| About this exercise |
Copy all lines holding the word "sequences" from the entries.

| Dataset excerpts |
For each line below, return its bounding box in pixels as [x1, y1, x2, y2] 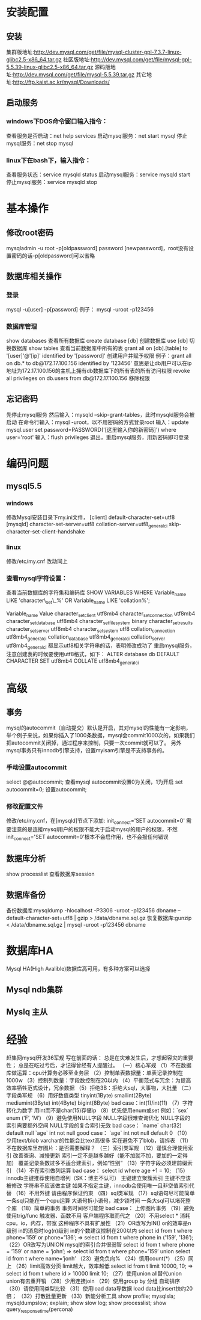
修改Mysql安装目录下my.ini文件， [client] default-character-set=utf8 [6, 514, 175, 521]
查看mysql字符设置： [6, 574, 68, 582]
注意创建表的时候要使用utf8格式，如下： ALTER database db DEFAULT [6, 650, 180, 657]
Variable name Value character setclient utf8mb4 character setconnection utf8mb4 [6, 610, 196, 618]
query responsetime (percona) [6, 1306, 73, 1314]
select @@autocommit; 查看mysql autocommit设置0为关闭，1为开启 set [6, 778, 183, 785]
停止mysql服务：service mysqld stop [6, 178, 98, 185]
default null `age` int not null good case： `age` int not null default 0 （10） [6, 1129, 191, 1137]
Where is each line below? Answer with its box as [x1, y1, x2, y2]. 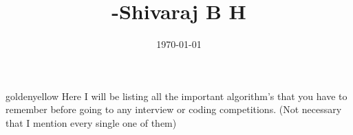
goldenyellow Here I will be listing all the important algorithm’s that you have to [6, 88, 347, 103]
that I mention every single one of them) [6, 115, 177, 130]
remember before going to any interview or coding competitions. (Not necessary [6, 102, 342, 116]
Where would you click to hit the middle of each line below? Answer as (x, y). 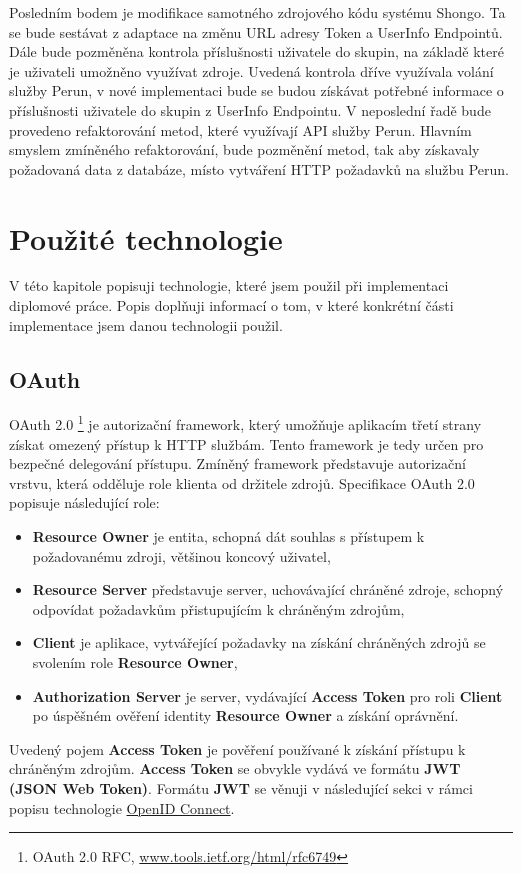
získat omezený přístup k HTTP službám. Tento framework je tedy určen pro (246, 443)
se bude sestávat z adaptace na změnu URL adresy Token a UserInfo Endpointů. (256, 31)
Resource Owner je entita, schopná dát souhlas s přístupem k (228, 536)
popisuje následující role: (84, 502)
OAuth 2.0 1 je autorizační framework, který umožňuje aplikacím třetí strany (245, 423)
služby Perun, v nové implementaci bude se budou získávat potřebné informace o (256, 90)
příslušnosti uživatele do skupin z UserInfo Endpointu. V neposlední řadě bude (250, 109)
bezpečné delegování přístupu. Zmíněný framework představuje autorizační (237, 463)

--

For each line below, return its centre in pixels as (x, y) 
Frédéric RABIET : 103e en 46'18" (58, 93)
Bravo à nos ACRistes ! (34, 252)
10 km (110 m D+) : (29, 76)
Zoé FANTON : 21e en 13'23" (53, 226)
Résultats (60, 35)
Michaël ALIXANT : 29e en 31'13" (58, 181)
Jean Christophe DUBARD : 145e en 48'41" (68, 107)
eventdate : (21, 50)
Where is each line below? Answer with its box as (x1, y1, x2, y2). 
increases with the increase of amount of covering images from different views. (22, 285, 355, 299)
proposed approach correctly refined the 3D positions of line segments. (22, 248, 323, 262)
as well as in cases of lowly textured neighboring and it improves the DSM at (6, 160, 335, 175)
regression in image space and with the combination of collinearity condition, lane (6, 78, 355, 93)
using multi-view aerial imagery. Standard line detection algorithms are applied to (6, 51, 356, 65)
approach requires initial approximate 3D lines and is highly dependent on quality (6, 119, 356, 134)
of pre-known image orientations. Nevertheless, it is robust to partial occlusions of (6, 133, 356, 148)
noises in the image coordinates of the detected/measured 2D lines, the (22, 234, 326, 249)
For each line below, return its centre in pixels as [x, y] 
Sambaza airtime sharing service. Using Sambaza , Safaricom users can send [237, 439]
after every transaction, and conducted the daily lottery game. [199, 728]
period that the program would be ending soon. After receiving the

...

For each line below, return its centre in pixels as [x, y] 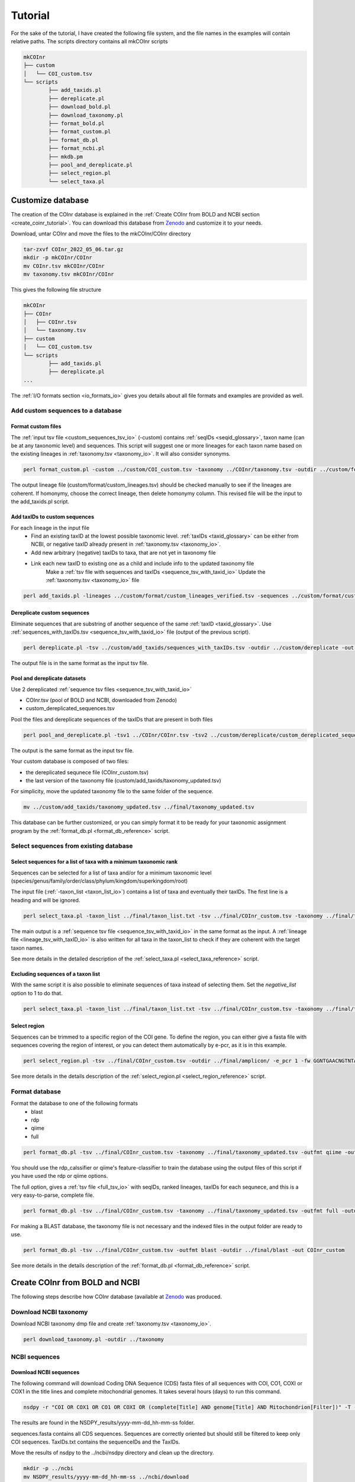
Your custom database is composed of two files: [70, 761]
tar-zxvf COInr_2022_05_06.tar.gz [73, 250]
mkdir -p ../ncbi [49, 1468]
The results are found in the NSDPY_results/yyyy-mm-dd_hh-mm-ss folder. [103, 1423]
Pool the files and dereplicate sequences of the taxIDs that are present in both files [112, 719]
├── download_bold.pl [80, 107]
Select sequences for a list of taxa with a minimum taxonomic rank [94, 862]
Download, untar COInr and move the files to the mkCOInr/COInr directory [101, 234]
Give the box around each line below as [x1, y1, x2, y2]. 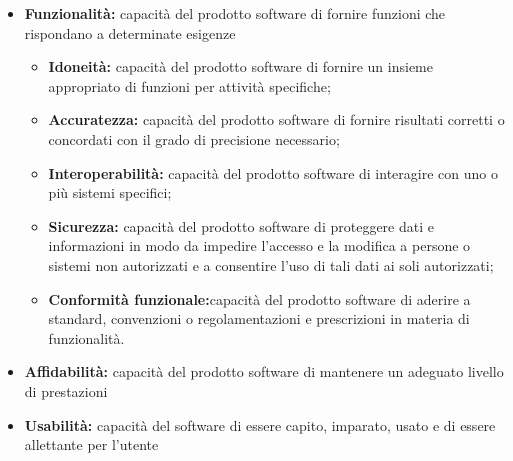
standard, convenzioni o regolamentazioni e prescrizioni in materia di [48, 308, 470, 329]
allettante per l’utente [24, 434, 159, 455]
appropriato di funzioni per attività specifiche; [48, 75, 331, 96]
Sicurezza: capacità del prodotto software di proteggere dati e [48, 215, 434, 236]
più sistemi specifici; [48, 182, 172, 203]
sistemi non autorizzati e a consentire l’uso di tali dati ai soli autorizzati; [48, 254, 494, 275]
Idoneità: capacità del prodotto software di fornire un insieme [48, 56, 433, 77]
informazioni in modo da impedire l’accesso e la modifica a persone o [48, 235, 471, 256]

| Expected answer |
Pool the files and dereplicate sequences of the taxIDs that are present in both files [112, 719]
Select sequences for a list of taxa with a minimum taxonomic rank [94, 862]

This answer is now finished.